* Material provided:
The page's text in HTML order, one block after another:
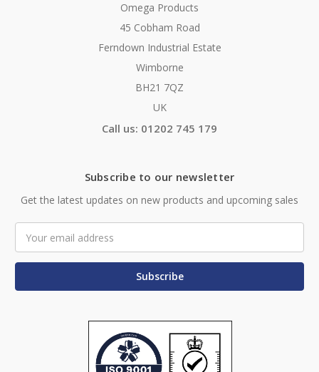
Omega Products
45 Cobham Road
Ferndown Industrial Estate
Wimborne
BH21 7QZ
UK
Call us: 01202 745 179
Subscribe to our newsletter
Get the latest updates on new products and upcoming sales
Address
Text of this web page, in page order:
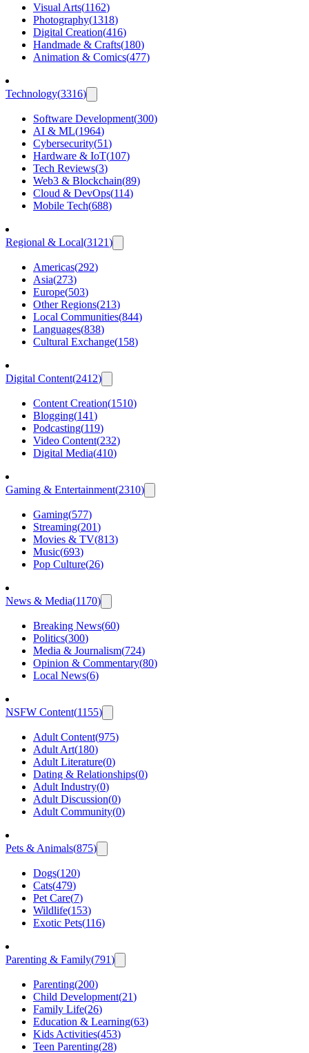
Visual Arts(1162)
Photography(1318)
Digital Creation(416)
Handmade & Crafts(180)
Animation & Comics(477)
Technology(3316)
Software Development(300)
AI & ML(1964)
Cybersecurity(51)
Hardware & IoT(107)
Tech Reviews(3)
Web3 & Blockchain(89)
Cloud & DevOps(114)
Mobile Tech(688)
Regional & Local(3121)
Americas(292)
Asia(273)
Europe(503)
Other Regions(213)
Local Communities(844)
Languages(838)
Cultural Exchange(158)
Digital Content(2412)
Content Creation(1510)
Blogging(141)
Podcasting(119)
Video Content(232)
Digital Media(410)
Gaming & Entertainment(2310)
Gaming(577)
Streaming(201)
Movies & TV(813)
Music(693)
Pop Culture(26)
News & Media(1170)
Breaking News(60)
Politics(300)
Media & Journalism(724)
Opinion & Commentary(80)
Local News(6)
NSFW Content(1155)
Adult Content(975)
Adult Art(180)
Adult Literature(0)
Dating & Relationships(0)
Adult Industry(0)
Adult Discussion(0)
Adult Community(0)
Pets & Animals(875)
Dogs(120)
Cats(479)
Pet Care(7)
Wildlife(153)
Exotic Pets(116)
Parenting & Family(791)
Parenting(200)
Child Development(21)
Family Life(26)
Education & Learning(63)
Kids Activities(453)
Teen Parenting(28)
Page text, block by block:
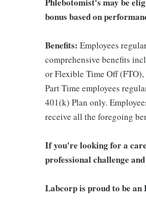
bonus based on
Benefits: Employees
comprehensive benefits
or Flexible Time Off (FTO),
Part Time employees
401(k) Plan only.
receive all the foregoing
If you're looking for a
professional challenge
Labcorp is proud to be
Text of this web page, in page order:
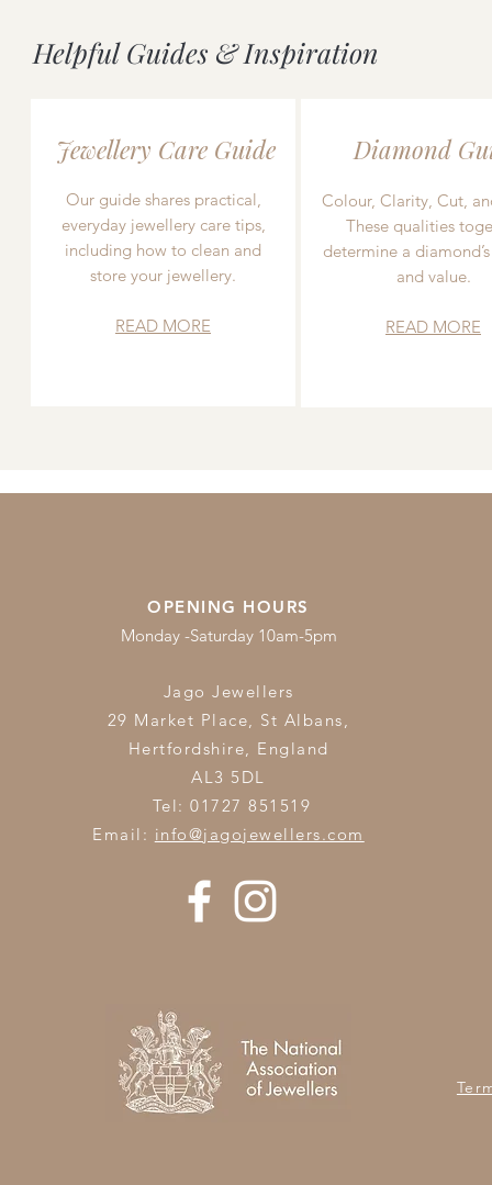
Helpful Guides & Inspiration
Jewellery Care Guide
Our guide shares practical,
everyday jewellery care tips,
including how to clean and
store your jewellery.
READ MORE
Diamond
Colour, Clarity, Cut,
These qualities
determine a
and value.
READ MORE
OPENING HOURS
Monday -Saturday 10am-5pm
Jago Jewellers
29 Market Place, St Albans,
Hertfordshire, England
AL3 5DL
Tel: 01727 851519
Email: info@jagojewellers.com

* Task details:
Some lines of the listing may include the string "Creation". Tally them and report only the total.

* Task response:
2